New XP install, updated everything... HD 4870 tried stock and overclocked.


----------



## blkhogan (Mar 28, 2009)

Mine had been doing the same thing. Also I am getting a core error. Could not open core.


----------



## johnnyfiive (Mar 28, 2009)

^^^ Same here, randomly stops working. I have to reboot before it will continue a job again. Totally weird because a few days ago I had no issues. Totally out of the blue.


----------



## Steevo (Mar 28, 2009)

This is a sign of a expired core, or a corrupt client, or a firewall problem.


----------



## chuck216 (Mar 29, 2009)

Guys, What version of the catalyst drivers are you using? There's a new core version 1.24 that requires cat 9.3 to work could be that the client is attempting to load that core and it's not working on your systems because of the driver incompatability.


----------



## WhiteLotus (Mar 29, 2009)

I too have had massive problems with the folding under ATI for a few days now, keeps wanting to VPU recover, now going to revert back to older drivers - see if it helps out.


----------



## jagass (Mar 29, 2009)

You're not alone man...lol...I'm experiencing it too...lol


----------



## Steevo (Mar 29, 2009)

THere is a changelist at the folding forum for the new client and drivers.

My CPU use has dropped to almost0 to support the new client. Now my SMP runs at full speed.

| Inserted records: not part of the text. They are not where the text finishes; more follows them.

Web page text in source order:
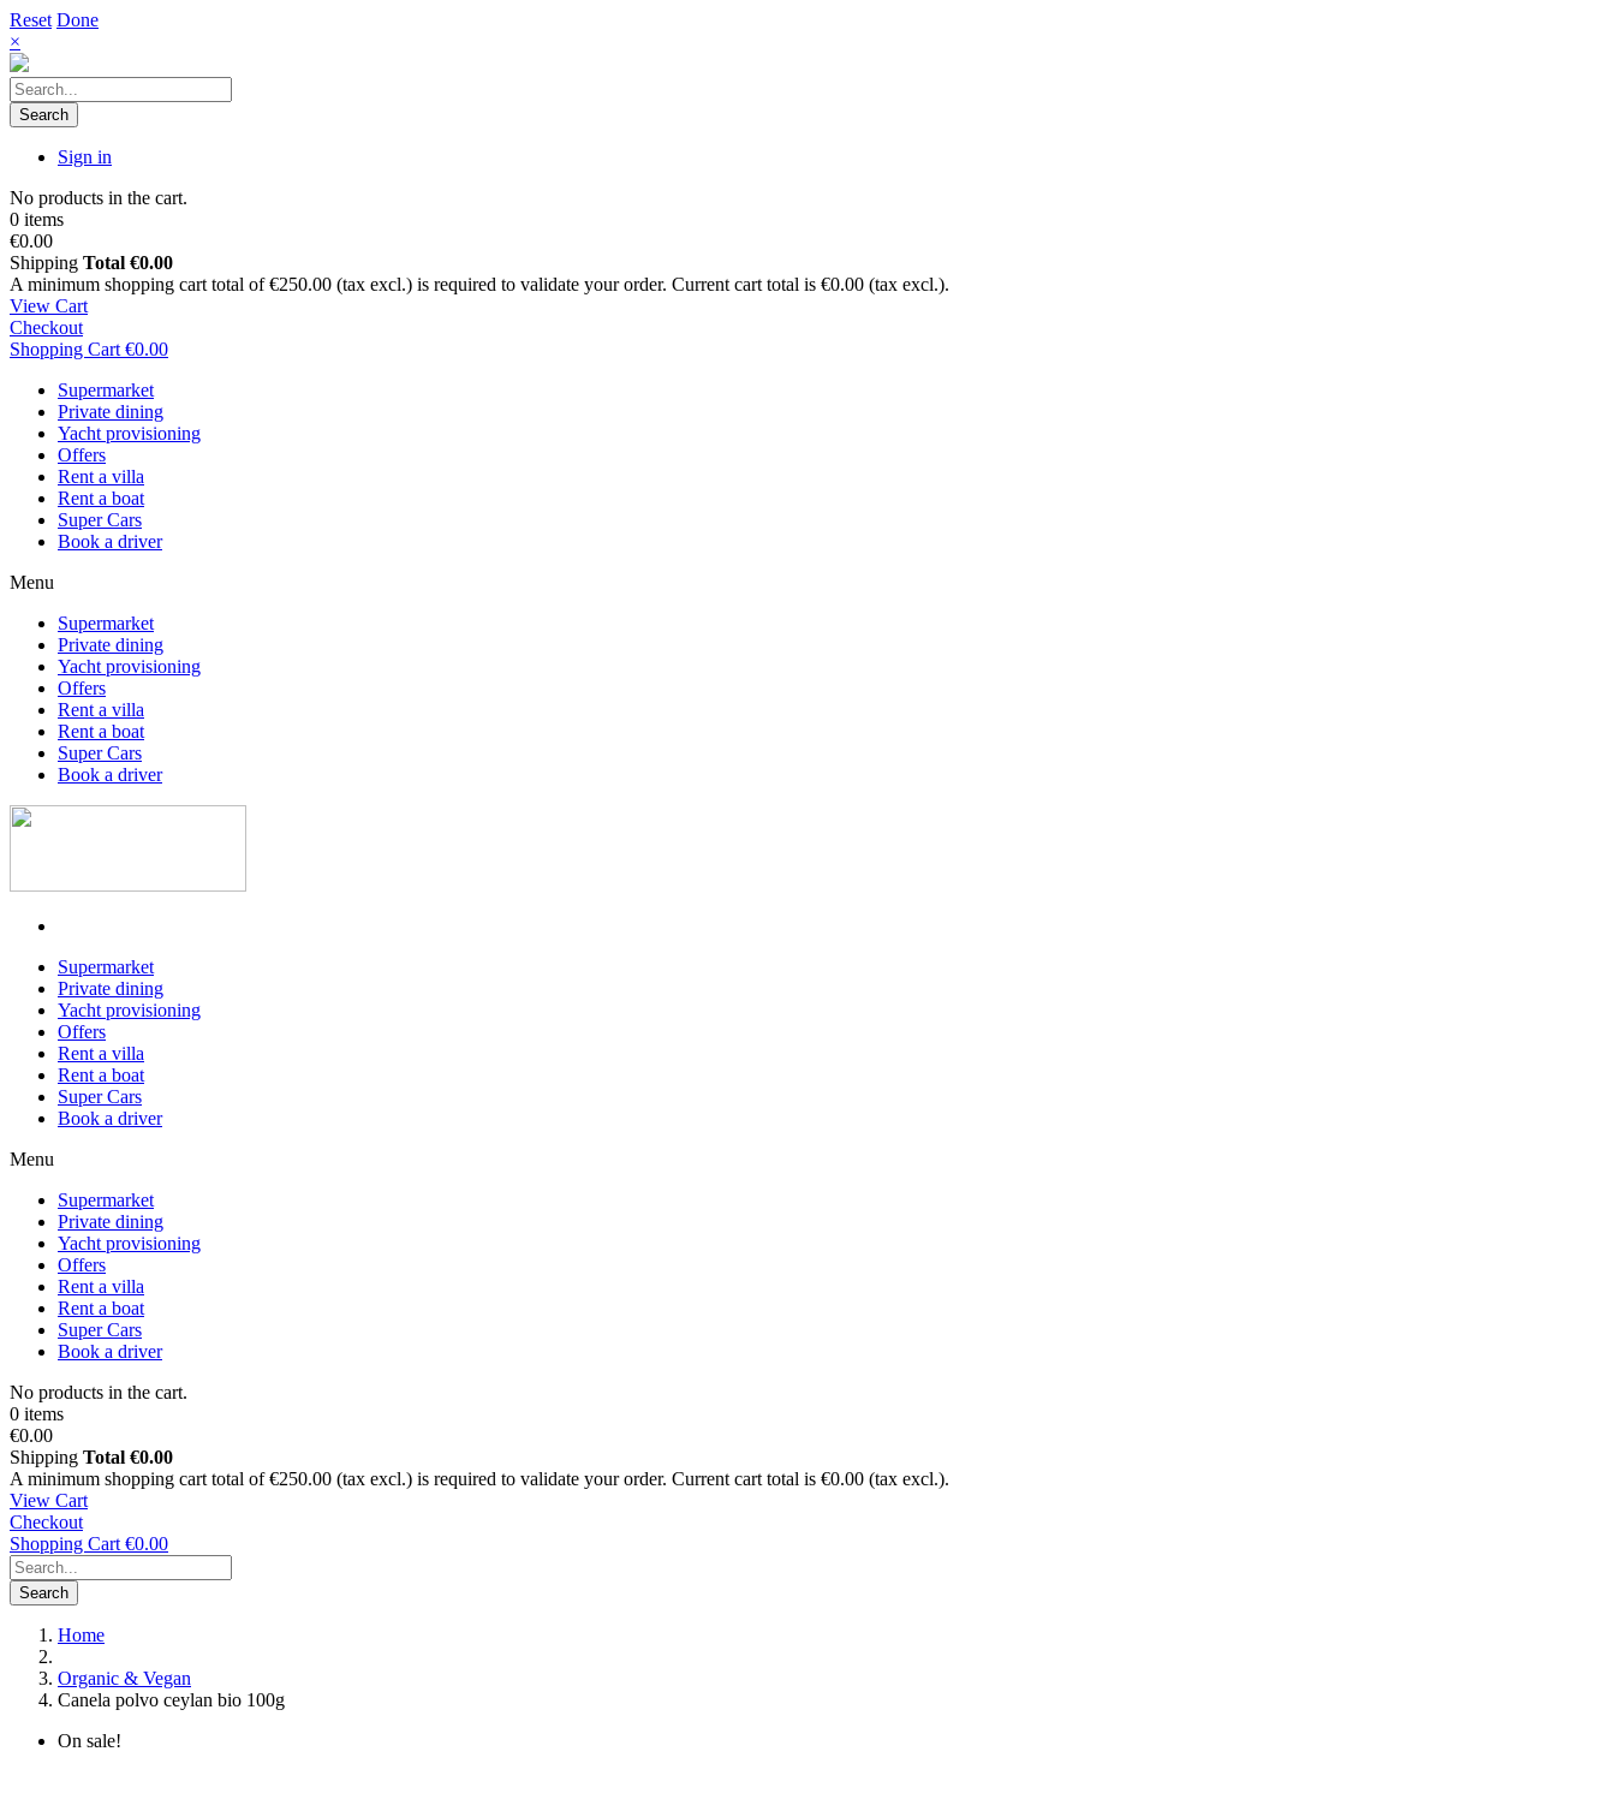
Reset Done
×
Search
Sign in
No products in the cart.
0 items
€0.00
Shipping Total €0.00
A minimum shopping cart total of €250.00 (tax excl.) is required to validate your order. Current cart total is €0.00 (tax excl.).
View Cart
Checkout
Shopping Cart €0.00
Supermarket
Private dining
Yacht provisioning
Offers
Rent a villa
Rent a boat
Super Cars
Book a driver
Menu
Supermarket
Private dining
Yacht provisioning
Offers
Rent a villa
Rent a boat
Super Cars
Book a driver
Supermarket
Private dining
Yacht provisioning
Offers
Rent a villa
Rent a boat
Super Cars
Book a driver
Menu
Supermarket
Private dining
Yacht provisioning
Offers
Rent a villa
Rent a boat
Super Cars
Book a driver
No products in the cart.
0 items
€0.00
Shipping Total €0.00
A minimum shopping cart total of €250.00 (tax excl.) is required to validate your order. Current cart total is €0.00 (tax excl.).
View Cart
Checkout
Shopping Cart €0.00
Search
Home
Organic & Vegan
Canela polvo ceylan bio 100g
On sale!
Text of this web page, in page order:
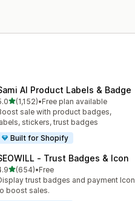
AI Product Labels & Badge
out of 5 stars
(1,152)
total reviews
•Free plan available
sale with product badges,
stickers, trust badges
Built for Shopify
‑ Trust Badges & Icon
out of 5 stars
(654)
total reviews
•Free
trust badges and payment Icon
boost sales.
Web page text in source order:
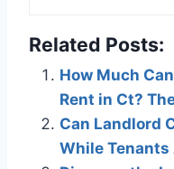
Related Posts:
How Much
Rent in Ct?
Can Landlord
While Tenants

FAHMON is estimating 4858 PPD for me now.


----------



## ShadowFold (Mar 30, 2009)

Still getting this on tray and console clients


----------



## chuck216 (Mar 30, 2009)

ShadowFold said:


> Still getting this on tray and console clients



What version of the Catalyst drivers are you using? If it's the 9.3's there's a hotfix for XP and the 9.3's.  that's fixes CAL functionality in XP you can get it here: http://support.amd.com/us/kbarticles/Pages/GPU-5-Catalyst93HOTFIXFireStrm.aspx

Apparently it has to do with Stream being enabled  in the 9.3's for folding.


----------



## WhiteLotus (Mar 30, 2009)

going to check that link out for me when i get home. Did not know there was a hot fix for the 9.3s.


----------



## thebluebumblebee (Apr 4, 2009)

Steevo said:


> THere is a changelist at the folding forum for the new client and drivers.
> 
> My CPU use has dropped to almost0 to support the new client. Now my SMP runs at full speed.
> 
> ...



THere is a changelist at the folding forum


----------